声线软软糯糯的,这位姑娘,居然也有这么可爱的时候。
“是,都是我的错,是我迟钝,敏感,多疑。”顾参将轻柔地拍打着她的肩膀,低下头,双唇触碰了月吟如桃花瓣盛开得粉嫩的嘴唇,一阵春日中香甜的味道扑入顾参将的喉中。
他吻得很温柔,很守礼节,并未过多地侵犯,引起月吟的不适。
“月吟,王爷已同我说过,待他回到都城金阳,便会去求陛下将我调回去,届时,王妃便会想法子让宫里除了你的宫籍,还你自由之身,便可顺理成章地嫁我为妻了。”
顾参将将头稍稍抬起,凝视着月吟说道,恢复了极其认真严肃的神情。
“那你的功名呢?你渴望的军功呢?我不想你为了我就放弃多年的辛苦努力。”
月吟很矛盾,也很纠结,顾参将说的事情确是不错,可她了解他,他志在四方,想要赫赫战功,昂首挺胸地迈着大步进入朝堂,而后恢复南平世子的身份。

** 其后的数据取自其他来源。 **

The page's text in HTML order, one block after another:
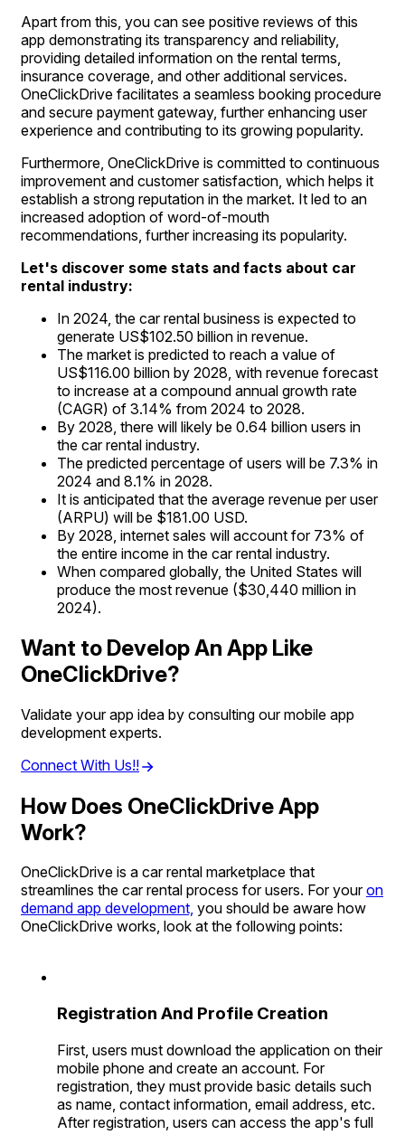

而现在为了给她一个安稳的家,却要让他放弃自己的志向?
月吟于心不忍。
“月吟,王爷为了王妃都能放弃夺嫡,我为你放弃这些算不得什么,再说,我之前也确是暗中帮助王爷斗梁贵妃一党,不过现在便无所谓了,王爷说他会从党争中退出。”顾参将淡然道。
“你与王爷不同,王爷即便不继承大统,他的身份仍在,可你若无战功,从此你与庶民无疑,你读这么多的兵书,又愿意在安营这鬼地方熬着,想必是有自己的理想吧!”月吟坚持继续劝说不要为了她放弃自己持久坚持的事情。
未等顾参将说出下一句,又道:“听我的,在朝堂未安稳之前,我们为了自己需要去守护的人,暂时分开,待海晏河清,天下平宁时,我想你骑着御赐的宝马迎我过门,好吗?就依了我这事,以后什么都听你的。”
月吟撒娇一般在顾参将的脸颊亲了一下,又撞入她的怀中,享受着胸膛的男子气息。
顾参将思虑半晌:“好,我答应你。”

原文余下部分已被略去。